There have been many days I forgot to throw my iPad in my car for therapy or just did not have the toy I planned on using for a given session. Those days I usually have at least a page of artic pictures on hand, like these ones from Mommy Speech Therapy.
Here are some go-to ideas when you just have to make it work:
1) Skittles Artic Therapy:
A summer favorite. Child produces a target word 3X each in accordance with their particular goal (word, phrase, sentence, etc.) and then receives a Skittle to place on the word.
You can both be a different color of Skittle and attempt to get the most "correct" productions while incorporating auditory awareness and self-monitoring or the child can attempt to fill in the entire page himself.
2) Tic-Tac-Toe:
You and the child take turns placing X's and O's on words produced correctly __ number of times. Whoever gets a row first or the most number of rows by the time the page is completed wins.
3) Wh- Questions:
Who makes the sound "meow"? (/c/at); "What do you put on when it's cold outside?" (/c/oat). Great way to incorporate drill into a language-based activity. Using the phrase, "I spy something that..." is often more well-received by kids as you're tricking them into thinking you're playing a game. Like always.
4) Hide-N-Seek:
Cut pictures apart (or tear them apart if you're really unprepared, like me sometimes ;)) and hide them in various places around the room or child's home. Having fun targeting prepositions, past tense verbs, artic drill at the same time! Works great for phrase or carrier phrase-level work ("I found a _______!", "I saw a _______!")
5) Accordion Drill:
Fold paper up like an accordion so there is only one row showing at a time. Let child pick a favorite color marker and mark through each picture with a shape of their choice (heart, circle, x) as they produce in X-number of times and then "unfold" the paper as each row is finished. Great for kids who are intimated by a huge sheet of pictures for drill and like fine-motor activities such as coloring).
6) Word Hunt:
Search for each object in the child's room or home (parent permitting). Talk about each object's function or if it is an abstract object or idea such as "hot" you might talk about it simply through conversation.
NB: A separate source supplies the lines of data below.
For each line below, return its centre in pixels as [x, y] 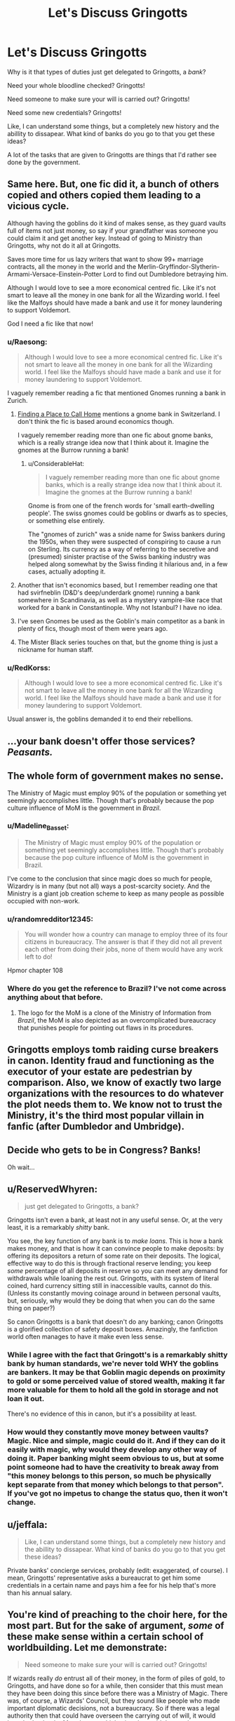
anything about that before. [55, 997]
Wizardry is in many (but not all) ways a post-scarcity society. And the [109, 886]
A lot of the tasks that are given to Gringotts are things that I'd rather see [112, 154]
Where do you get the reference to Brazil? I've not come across [117, 989]
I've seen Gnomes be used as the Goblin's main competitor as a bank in [121, 621]
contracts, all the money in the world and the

7) Sound Hunt (does not need pictures):
Great for auditory awareness. Move throughout the room and label objects with a single word, asking the child to identify the presence of their target sound with a "thumbs up" or "thumbs down".
8) Thumbs Up/Thumbs Down:
Produce each word picture both correctly and incorrectly (but not one following the other). Ask the child to be the teacher and identify your productions as correct or incorrect with "thumbs up" or "thumbs down".
9) Go-Fish/Matching:
Print off two pages of said artic pictures and cut them up to form a quick and easy matching or Go-Fish game.
10) Something Blue/Red/Green, etc.
Target colors while identifying target words and incorporating drill. May need to fold up the page of pictures to reduce the number of possibilities so the child is not overwhelmed.
What is one of your go-to activities for artic drill?